Date: Wed, 17 Sep 2025 23:04:43 +0100
Subject: [PATCH 1/6] feat(agent,ui): add direct_mode command to skip repo
 analysis

---
 codetide/agents/tide/agent.py            | 184 ++++++++++++-----------
 codetide/agents/tide/ui/agent_tide_ui.py |   9 +-
 2 files changed, 105 insertions(+), 88 deletions(-)

diff --git a/codetide/agents/tide/agent.py b/codetide/agents/tide/agent.py
index 295fb69..4e0974c 100644
--- a/codetide/agents/tide/agent.py
+++ b/codetide/agents/tide/agent.py
@@ -58,6 +58,7 @@ class AgentTide(BaseModel):
     _last_code_identifers :Optional[Set[str]]=set()
     _last_code_context :Optional[str] = None
     _has_patch :bool=False
+    _direct_mode :bool=False
 
     model_config = ConfigDict(arbitrary_types_allowed=True)
 
@@ -138,92 +139,103 @@ async def agent_loop(self, codeIdentifiers :Optional[List[str]]=None):
             ...
         else:
             autocomplete = AutoComplete(self.tide.cached_ids)
-            matches = autocomplete.extract_words_from_text("\n\n".join(self.history))
-
-            # --- Begin Unified Identifier Retrieval ---
-            identifiers_accum = set(matches["all_found_words"]) if codeIdentifiers is None else set(codeIdentifiers + matches["all_found_words"])
-            modify_accum = set()
-            reasoning_accum = []
-            repo_tree = None
-            smart_search_attempts = 0
-            max_smart_search_attempts = 3
-            done = False
-            previous_reason = None
-
-            while not done:
-                expand_paths = ["./"]
-                # 1. SmartCodeSearch to filter repo tree
-                if repo_tree is None or smart_search_attempts > 0:
-                    repo_history = self.history
-                    if previous_reason:
-                        repo_history += [previous_reason]
+            if self._direct_mode:
+                self.contextIdentifiers = None
+                exact_matches = autocomplete.extract_words_from_text(self.history[-1])["all_found_words"]

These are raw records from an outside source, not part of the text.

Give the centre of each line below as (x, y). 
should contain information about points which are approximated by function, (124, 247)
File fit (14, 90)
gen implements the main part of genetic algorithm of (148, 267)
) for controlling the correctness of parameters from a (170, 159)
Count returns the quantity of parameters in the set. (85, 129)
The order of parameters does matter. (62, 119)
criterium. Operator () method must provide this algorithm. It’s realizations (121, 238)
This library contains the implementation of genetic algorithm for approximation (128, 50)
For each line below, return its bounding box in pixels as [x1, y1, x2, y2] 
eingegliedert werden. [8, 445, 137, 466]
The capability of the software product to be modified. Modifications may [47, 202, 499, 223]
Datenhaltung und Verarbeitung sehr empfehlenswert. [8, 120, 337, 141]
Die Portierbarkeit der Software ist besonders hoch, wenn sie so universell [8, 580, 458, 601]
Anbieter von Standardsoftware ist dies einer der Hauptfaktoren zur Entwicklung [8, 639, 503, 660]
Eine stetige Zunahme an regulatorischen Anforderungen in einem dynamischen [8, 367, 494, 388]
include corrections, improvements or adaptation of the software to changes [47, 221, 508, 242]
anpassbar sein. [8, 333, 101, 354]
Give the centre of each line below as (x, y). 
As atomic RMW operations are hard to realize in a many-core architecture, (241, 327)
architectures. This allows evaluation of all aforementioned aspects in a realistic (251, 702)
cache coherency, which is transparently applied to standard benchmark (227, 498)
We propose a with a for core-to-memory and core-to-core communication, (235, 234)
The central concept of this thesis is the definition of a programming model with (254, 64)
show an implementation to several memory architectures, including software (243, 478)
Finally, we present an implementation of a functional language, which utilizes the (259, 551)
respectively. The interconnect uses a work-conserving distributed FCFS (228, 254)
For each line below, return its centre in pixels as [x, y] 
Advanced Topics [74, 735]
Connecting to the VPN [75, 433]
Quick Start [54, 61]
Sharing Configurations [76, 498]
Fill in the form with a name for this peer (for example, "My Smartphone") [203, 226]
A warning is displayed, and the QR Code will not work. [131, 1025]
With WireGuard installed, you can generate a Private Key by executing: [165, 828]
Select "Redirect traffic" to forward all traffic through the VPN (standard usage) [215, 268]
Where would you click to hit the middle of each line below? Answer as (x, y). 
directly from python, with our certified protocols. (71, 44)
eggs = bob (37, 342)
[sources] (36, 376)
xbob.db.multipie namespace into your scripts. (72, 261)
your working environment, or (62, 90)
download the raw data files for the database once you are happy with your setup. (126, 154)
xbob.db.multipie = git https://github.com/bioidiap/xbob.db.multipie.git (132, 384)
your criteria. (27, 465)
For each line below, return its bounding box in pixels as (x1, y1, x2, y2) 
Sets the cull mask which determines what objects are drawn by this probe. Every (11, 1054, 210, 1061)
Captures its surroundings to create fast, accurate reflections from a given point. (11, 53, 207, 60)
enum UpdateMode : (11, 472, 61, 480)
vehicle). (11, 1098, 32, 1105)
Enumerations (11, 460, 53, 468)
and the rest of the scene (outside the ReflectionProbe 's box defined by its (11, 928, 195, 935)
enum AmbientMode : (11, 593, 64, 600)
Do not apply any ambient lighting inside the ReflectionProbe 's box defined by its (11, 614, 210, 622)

+                self.modifyIdentifiers = self.tide._as_file_paths(exact_matches)
+                codeIdentifiers = self.modifyIdentifiers
+                self._direct_mode = False
+
+            else:
+                matches = autocomplete.extract_words_from_text("\n\n".join(self.history))
+
+                # --- Begin Unified Identifier Retrieval ---
+                identifiers_accum = set(matches["all_found_words"]) if codeIdentifiers is None else set(codeIdentifiers + matches["all_found_words"])
+                modify_accum = set()
+                reasoning_accum = []
+                repo_tree = None
+                smart_search_attempts = 0
+                max_smart_search_attempts = 3
+                done = False
+                previous_reason = None
+
+                while not done:
+                    expand_paths = ["./"]
+                    # 1. SmartCodeSearch to filter repo tree
+                    if repo_tree is None or smart_search_attempts > 0:
+                        repo_history = self.history
+                        if previous_reason:
+                            repo_history += [previous_reason]
+                        
+                        repo_tree = await self.get_repo_tree_from_user_prompt(self.history, include_modules=bool(smart_search_attempts), expand_paths=expand_paths)
+                    
+                    # 2. Single LLM call with unified prompt
+                    # Pass accumulated identifiers for context if this isn't the first iteration
+                    accumulated_context = "\n".join(
+                        sorted((identifiers_accum or set()) | (modify_accum or set()))
+                    ) if (identifiers_accum or modify_accum) else ""
+                    
+                    unified_response = await self.llm.acomplete(
+                        self.history,
+                        system_prompt=[GET_CODE_IDENTIFIERS_UNIFIED_PROMPT.format(
+                            DATE=TODAY, 
+                            SUPPORTED_LANGUAGES=SUPPORTED_LANGUAGES,
+                            IDENTIFIERS=accumulated_context
+                        )],
+                        prefix_prompt=repo_tree,
+                        stream=False
+                    )
+                    print(f"{unified_response=}")
+
+                    # Parse the unified response
+                    contextIdentifiers = parse_blocks(unified_response, block_word="Context Identifiers", multiple=False)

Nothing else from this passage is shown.